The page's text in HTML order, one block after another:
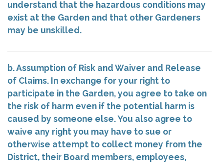
understand that the hazardous conditions may
exist at the Garden and that other Gardeners
may be unskilled.
b. Assumption of Risk and Waiver and Release
of Claims. In exchange for your right to
participate in the Garden, you agree to take on
the risk of harm even if the potential harm is
caused by someone else. You also agree to
waive any right you may have to sue or
otherwise attempt to collect money from the
District, their Board members, employees,
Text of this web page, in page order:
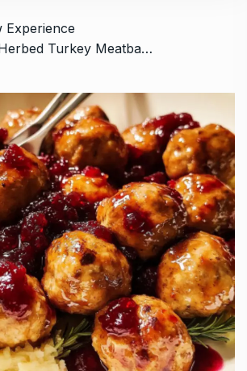
Experience
Meatballs with Cranberry Glaze
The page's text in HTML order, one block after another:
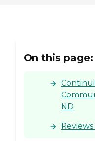
On this page:
ND
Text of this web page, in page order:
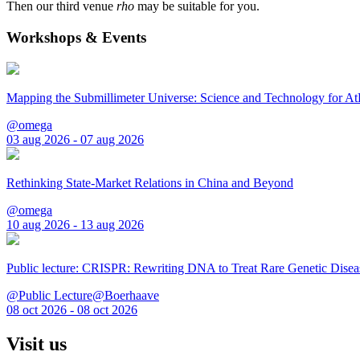
Then our third venue rho may be suitable for you.
Workshops & Events
Mapping the Submillimeter Universe: Science and Technology for
@omega
03 aug 2026 - 07 aug 2026
Rethinking State-Market Relations in China and Beyond
@omega
10 aug 2026 - 13 aug 2026
Public lecture: CRISPR: Rewriting DNA to Treat Rare Genetic
@Public Lecture@Boerhaave
08 oct 2026 - 08 oct 2026
Visit us
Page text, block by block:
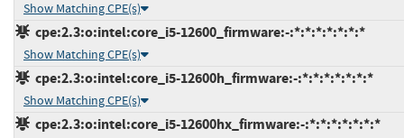
Show Matching CPE(s)
cpe:2.3:o:intel:core_i5-12600_firmware:-:*:*:*:*:*:*:*
Show Matching CPE(s)
cpe:2.3:o:intel:core_i5-12600h_firmware:-:*:*:*:*:*:*:*
Show Matching CPE(s)
cpe:2.3:o:intel:core_i5-12600hx_firmware:-:*:*:*:*:*:*:*
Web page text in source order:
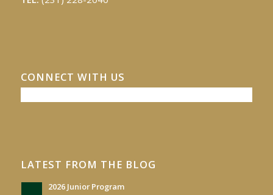
CONNECT WITH US
LATEST FROM THE BLOG
2026 Junior Program
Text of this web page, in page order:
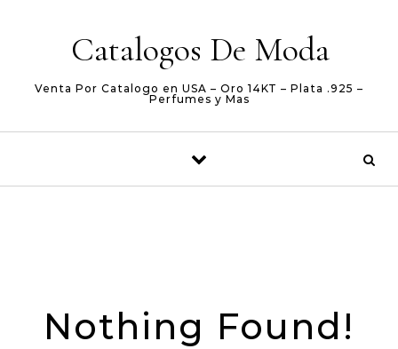
Catalogos De Moda
Venta Por Catalogo en USA – Oro 14KT – Plata .925 –
Perfumes y Mas
Nothing Found!
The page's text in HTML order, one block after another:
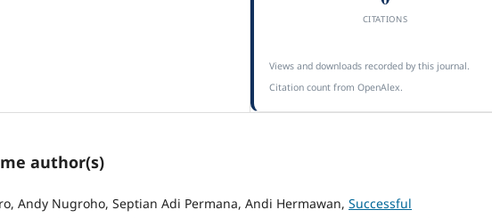
CITATIONS
Views and downloads recorded by this journal.
Citation count from OpenAlex.
author(s)
Andy Nugroho, Septian Adi Permana, Andi Hermawan, Successful
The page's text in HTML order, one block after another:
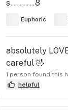
s........8
Euphoric
absolutely
careful 🤣
1 person found this
helpful
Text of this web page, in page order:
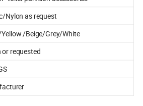
Nylon as request
/Beige/Grey/White
or requested
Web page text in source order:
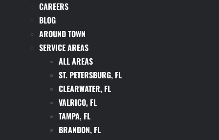
CAREERS
BLOG
AROUND TOWN
SERVICE AREAS
ALL AREAS
ST. PETERSBURG, FL
CLEARWATER, FL
VALRICO, FL
TAMPA, FL
BRANDON, FL
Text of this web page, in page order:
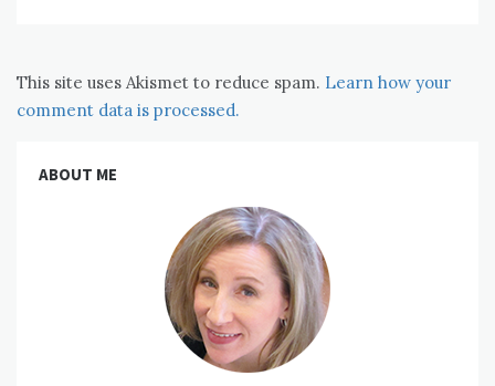
This site uses Akismet to reduce spam. Learn how your
comment data is processed.
ABOUT ME
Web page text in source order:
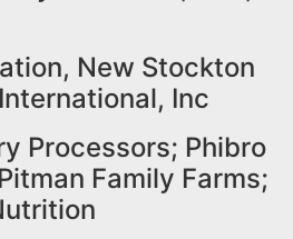
New Stockton
Inc
Processors; Phibro
Family Farms;
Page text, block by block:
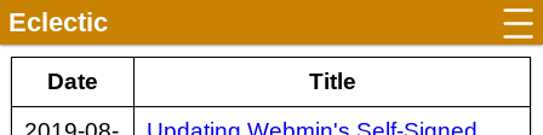
Eclectic
Date
Title
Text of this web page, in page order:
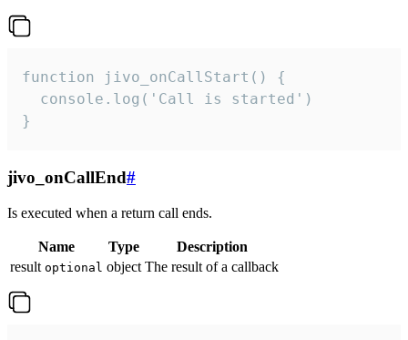
function jivo_onCallStart() {
  console.log('Call is started')
}
jivo_onCallEnd#
Is executed when a return call ends.
Name Type
Description
result optional object The result of a callback
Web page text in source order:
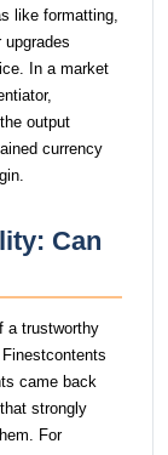
like formatting,
In a market
output
currency
Can
a trustworthy
came back
strongly
For
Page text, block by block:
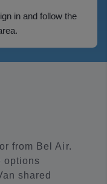
in and follow the
from Bel Air.
options
shared
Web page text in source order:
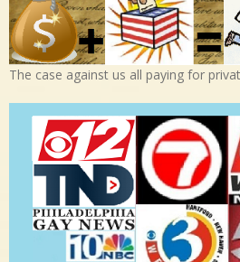
The case against us all paying for
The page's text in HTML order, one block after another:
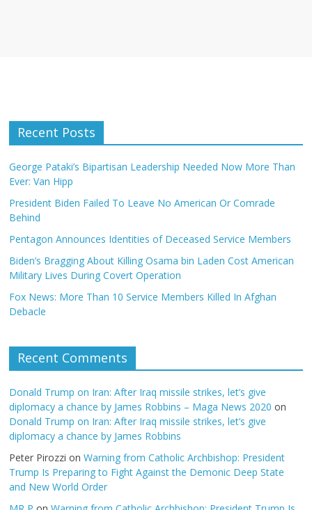
Recent Posts
George Pataki’s Bipartisan Leadership Needed Now More Than
Ever: Van Hipp
President Biden Failed To Leave No American Or Comrade
Behind
Pentagon Announces Identities of Deceased Service Members
Biden’s Bragging About Killing Osama bin Laden Cost American
Military Lives During Covert Operation
Fox News: More Than 10 Service Members Killed In Afghan
Debacle
Recent Comments
Donald Trump on Iran: After Iraq missile strikes, let’s give
diplomacy a chance by James Robbins – Maga News 2020 on
Donald Trump on Iran: After Iraq missile strikes, let’s give
diplomacy a chance by James Robbins
Peter Pirozzi onWarning from Catholic Archbishop: President
Trump Is Preparing to Fight Against the Demonic Deep State
and New World Order
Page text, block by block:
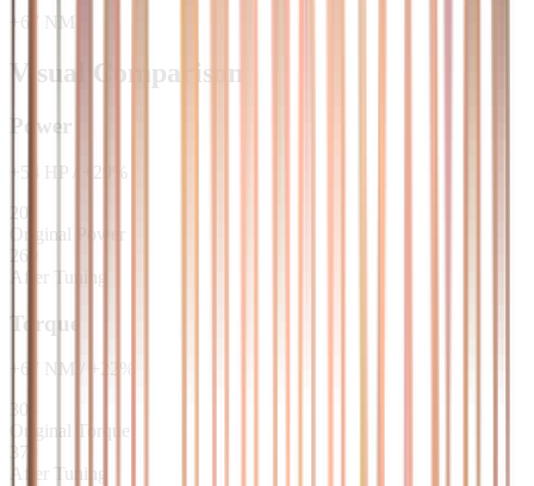
+67 NM
Visual Comparison
Power
58 HP 29
%
202
Original Power
260
After Tuning
Torque
67 NM / +
%
303
Original Torque
370
After Tuning
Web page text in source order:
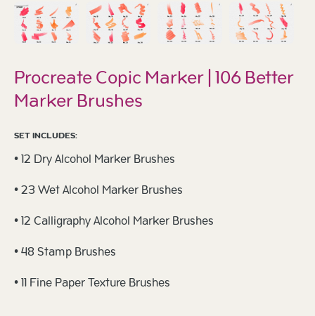
Procreate Copic Marker | 106 Better
Marker Brushes
SET INCLUDES:
• 12 Dry Alcohol Marker Brushes
• 23 Wet Alcohol Marker Brushes
• 12 Calligraphy Alcohol Marker Brushes
• 48 Stamp Brushes
• 11 Fine Paper Texture Brushes

=== Exercise details ===
Once the pictures are set aside, repeat the data above exactly as written.

=== Completed exercise ===
The page's text in HTML order, one block after another:
understand that the hazardous conditions may
exist at the Garden and that other Gardeners
may be unskilled.
b. Assumption of Risk and Waiver and Release
of Claims. In exchange for your right to
participate in the Garden, you agree to take on
the risk of harm even if the potential harm is
caused by someone else. You also agree to
waive any right you may have to sue or
otherwise attempt to collect money from the
District, their Board members, employees,
Text of this web page, in page order:
Experience
Meatballs with Cranberry Glaze
The page's text in HTML order, one block after another:
On this page:
ND
Text of this web page, in page order:
Then our third venue rho may be suitable for you.
Workshops & Events
Mapping the Submillimeter Universe: Science and Technology for
@omega
03 aug 2026 - 07 aug 2026
Rethinking State-Market Relations in China and Beyond
@omega
10 aug 2026 - 13 aug 2026
Public lecture: CRISPR: Rewriting DNA to Treat Rare Genetic
@Public Lecture@Boerhaave
08 oct 2026 - 08 oct 2026
Visit us
Page text, block by block:
Show Matching CPE(s)
cpe:2.3:o:intel:core_i5-12600_firmware:-:*:*:*:*:*:*:*
Show Matching CPE(s)
cpe:2.3:o:intel:core_i5-12600h_firmware:-:*:*:*:*:*:*:*
Show Matching CPE(s)
cpe:2.3:o:intel:core_i5-12600hx_firmware:-:*:*:*:*:*:*:*
Web page text in source order:
CONNECT WITH US
LATEST FROM THE BLOG
2026 Junior Program
Text of this web page, in page order:
Catalogos De Moda
Venta Por Catalogo en USA – Oro 14KT – Plata .925 –
Perfumes y Mas
Nothing Found!
The page's text in HTML order, one block after another:
CITATIONS
Views and downloads recorded by this journal.
Citation count from OpenAlex.
author(s)
Andy Nugroho, Septian Adi Permana, Andi Hermawan, Successful
The page's text in HTML order, one block after another:
s........8
Euphoric
absolutely
careful 🤣
1 person found this
helpful
Text of this web page, in page order:
Nylon as request
/Beige/Grey/White
or requested
Web page text in source order:
CAREERS
BLOG
AROUND TOWN
SERVICE AREAS
ALL AREAS
ST. PETERSBURG, FL
CLEARWATER, FL
VALRICO, FL
TAMPA, FL
BRANDON, FL
Text of this web page, in page order:
This site uses Akismet to reduce spam. Learn how your
comment data is processed.
ABOUT ME
Web page text in source order:
New Stockton
Inc
Processors; Phibro
Family Farms;
Page text, block by block:
Eclectic
Date
Title
Text of this web page, in page order:
function jivo_onCallStart() {
  console.log('Call is started')
}
jivo_onCallEnd#
Is executed when a return call ends.
Name Type
Description
result optional object The result of a callback
Web page text in source order:
like formatting,
In a market
output
currency
Can
a trustworthy
came back
strongly
For
Page text, block by block:
in and follow the
from Bel Air.
options
shared
Web page text in source order:
The case against us all paying for
The page's text in HTML order, one block after another:
Recent Posts
George Pataki’s Bipartisan Leadership Needed Now More Than
Ever: Van Hipp
President Biden Failed To Leave No American Or Comrade
Behind
Pentagon Announces Identities of Deceased Service Members
Biden’s Bragging About Killing Osama bin Laden Cost American
Military Lives During Covert Operation
Fox News: More Than 10 Service Members Killed In Afghan
Debacle
Recent Comments
Donald Trump on Iran: After Iraq missile strikes, let’s give
diplomacy a chance by James Robbins – Maga News 2020 on
Donald Trump on Iran: After Iraq missile strikes, let’s give
diplomacy a chance by James Robbins
Peter Pirozzi onWarning from Catholic Archbishop: President
Trump Is Preparing to Fight Against the Demonic Deep State
and New World Order
Page text, block by block:
+67 NM
Visual Comparison
Power
58 HP 29
%
202
Original Power
260
After Tuning
Torque
67 NM / +
%
303
Original Torque
370
After Tuning
Web page text in source order:
Procreate Copic Marker | 106 Better
Marker Brushes
SET INCLUDES:
• 12 Dry Alcohol Marker Brushes
• 23 Wet Alcohol Marker Brushes
• 12 Calligraphy Alcohol Marker Brushes
• 48 Stamp Brushes
• 11 Fine Paper Texture Brushes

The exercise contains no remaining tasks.